### Directions
For every line in the records that has the word "middle", make a copy.

### Records excerpted from a collection
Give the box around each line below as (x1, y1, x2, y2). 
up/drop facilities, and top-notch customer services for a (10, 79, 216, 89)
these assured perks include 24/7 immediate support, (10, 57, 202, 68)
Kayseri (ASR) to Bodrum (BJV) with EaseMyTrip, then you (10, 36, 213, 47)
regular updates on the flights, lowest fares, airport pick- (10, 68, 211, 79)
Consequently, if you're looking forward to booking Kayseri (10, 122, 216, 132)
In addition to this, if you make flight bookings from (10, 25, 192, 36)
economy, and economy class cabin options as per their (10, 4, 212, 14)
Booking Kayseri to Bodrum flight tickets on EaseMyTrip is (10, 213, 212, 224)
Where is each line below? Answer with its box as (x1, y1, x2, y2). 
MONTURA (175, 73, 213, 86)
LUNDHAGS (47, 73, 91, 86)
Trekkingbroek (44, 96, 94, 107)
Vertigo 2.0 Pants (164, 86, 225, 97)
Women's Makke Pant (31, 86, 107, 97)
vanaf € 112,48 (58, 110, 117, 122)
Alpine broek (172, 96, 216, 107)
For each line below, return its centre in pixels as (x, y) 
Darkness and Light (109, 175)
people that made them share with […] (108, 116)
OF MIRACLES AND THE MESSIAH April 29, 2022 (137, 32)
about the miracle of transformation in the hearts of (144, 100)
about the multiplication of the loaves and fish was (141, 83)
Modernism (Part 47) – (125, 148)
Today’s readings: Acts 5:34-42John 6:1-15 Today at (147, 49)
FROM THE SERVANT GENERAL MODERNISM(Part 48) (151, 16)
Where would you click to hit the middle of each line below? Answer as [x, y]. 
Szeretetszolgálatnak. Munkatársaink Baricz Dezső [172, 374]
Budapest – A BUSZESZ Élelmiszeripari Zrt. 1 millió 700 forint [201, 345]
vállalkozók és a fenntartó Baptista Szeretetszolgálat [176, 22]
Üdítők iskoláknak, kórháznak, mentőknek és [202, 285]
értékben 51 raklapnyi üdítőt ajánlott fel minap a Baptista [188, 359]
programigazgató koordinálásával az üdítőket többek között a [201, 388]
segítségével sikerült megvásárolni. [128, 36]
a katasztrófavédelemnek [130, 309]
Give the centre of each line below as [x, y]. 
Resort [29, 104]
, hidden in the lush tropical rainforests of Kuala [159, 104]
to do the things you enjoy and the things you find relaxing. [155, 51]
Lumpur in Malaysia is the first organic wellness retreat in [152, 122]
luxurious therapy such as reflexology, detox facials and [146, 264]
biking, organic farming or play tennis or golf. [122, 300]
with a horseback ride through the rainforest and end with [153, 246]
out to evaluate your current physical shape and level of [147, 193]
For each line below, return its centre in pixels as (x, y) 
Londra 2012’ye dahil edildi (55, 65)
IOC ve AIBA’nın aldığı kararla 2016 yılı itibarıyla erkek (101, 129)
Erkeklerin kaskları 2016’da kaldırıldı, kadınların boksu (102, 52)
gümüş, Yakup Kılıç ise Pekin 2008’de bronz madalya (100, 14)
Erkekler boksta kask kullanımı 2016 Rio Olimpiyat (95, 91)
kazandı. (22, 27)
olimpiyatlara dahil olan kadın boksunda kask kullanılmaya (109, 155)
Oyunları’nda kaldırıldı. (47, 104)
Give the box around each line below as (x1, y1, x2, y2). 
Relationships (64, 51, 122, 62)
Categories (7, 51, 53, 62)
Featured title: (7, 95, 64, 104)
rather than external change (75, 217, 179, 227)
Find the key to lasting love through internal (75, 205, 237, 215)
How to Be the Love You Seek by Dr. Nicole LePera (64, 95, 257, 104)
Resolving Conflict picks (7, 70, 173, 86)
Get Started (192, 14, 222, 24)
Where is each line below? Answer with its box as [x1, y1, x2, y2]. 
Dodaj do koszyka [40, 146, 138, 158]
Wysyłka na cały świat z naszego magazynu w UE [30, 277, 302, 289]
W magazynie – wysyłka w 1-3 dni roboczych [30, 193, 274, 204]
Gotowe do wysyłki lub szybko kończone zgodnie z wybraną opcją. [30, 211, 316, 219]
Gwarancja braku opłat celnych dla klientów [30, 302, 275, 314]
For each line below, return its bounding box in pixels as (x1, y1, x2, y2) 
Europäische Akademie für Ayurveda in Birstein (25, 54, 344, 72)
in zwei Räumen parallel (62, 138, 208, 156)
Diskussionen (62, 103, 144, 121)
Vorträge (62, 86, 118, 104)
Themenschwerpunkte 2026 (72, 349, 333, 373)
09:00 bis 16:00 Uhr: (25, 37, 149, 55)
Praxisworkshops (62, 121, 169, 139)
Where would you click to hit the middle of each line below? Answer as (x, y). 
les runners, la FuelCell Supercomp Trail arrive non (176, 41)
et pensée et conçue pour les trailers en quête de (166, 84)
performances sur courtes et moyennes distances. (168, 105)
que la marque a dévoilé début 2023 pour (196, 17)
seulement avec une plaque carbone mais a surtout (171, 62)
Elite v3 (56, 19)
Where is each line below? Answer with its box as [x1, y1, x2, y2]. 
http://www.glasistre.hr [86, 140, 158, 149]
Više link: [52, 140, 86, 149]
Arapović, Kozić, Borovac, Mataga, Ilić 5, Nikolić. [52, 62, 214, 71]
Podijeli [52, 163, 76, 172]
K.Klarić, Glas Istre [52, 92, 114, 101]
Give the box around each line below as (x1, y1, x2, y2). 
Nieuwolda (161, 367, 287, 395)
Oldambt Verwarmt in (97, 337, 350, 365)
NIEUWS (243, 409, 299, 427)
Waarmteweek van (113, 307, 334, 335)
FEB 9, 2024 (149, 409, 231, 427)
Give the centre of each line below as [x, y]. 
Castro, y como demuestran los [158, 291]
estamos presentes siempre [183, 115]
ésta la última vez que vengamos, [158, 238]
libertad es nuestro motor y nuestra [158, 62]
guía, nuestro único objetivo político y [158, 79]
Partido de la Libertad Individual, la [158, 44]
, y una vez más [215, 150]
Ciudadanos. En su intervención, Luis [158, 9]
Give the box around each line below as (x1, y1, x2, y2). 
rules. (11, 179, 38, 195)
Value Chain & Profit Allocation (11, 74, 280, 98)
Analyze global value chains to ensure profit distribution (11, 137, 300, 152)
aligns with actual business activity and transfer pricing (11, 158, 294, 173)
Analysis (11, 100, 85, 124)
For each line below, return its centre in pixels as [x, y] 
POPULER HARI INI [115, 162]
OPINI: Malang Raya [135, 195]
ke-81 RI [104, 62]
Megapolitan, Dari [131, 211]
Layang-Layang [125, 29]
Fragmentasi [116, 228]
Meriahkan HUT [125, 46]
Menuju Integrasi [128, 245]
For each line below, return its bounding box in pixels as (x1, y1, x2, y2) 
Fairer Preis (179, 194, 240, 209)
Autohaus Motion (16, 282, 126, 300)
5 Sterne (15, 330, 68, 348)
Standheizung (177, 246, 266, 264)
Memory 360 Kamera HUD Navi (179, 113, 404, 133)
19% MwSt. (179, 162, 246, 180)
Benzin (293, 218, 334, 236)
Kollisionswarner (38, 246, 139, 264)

### Solution
Where would you click to hit the middle of each line below? Answer as [x, y]. 
Where would you click to hit the middle of each line below? Answer as (x, y). 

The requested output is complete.